All lines below must be repeated exactly, with the pictures omitted.

========

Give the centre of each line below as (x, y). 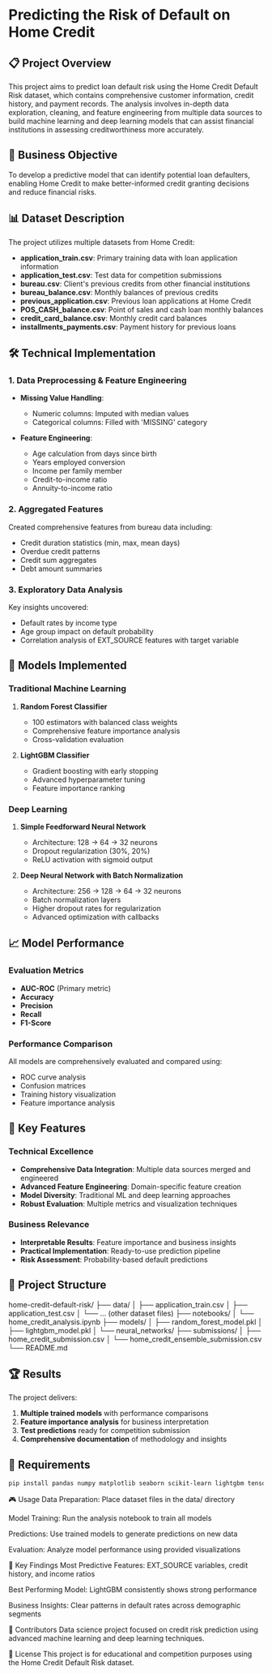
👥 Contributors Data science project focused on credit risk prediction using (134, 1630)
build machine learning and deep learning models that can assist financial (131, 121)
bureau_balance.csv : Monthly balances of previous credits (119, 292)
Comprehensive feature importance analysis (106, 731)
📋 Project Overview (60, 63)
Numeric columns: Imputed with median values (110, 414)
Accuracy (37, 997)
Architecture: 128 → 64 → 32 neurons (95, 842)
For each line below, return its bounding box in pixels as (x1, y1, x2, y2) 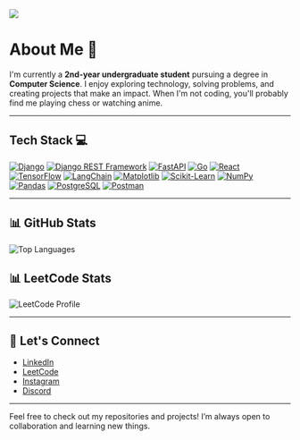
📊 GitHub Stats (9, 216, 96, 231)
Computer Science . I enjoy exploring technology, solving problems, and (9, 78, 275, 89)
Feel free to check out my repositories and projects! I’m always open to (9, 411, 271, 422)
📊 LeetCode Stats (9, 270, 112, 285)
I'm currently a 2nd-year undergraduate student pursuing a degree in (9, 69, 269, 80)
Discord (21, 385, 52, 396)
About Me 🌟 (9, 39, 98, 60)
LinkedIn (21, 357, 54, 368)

========

ANSWER BOX:
Give the centre of each line below as (x, y). 
👥 Contributors Data science project focused on credit risk prediction using (134, 1630)
build machine learning and deep learning models that can assist financial (131, 121)
bureau_balance.csv : Monthly balances of previous credits (119, 292)
Comprehensive feature importance analysis (106, 731)
📋 Project Overview (60, 63)
Numeric columns: Imputed with median values (110, 414)
Accuracy (37, 997)
Architecture: 128 → 64 → 32 neurons (95, 842)
For each line below, return its bounding box in pixels as (x1, y1, x2, y2) 
📊 GitHub Stats (9, 216, 96, 231)
Computer Science . I enjoy exploring technology, solving problems, and (9, 78, 275, 89)
Feel free to check out my repositories and projects! I’m always open to (9, 411, 271, 422)
📊 LeetCode Stats (9, 270, 112, 285)
I'm currently a 2nd-year undergraduate student pursuing a degree in (9, 69, 269, 80)
Discord (21, 385, 52, 396)
About Me 🌟 (9, 39, 98, 60)
LinkedIn (21, 357, 54, 368)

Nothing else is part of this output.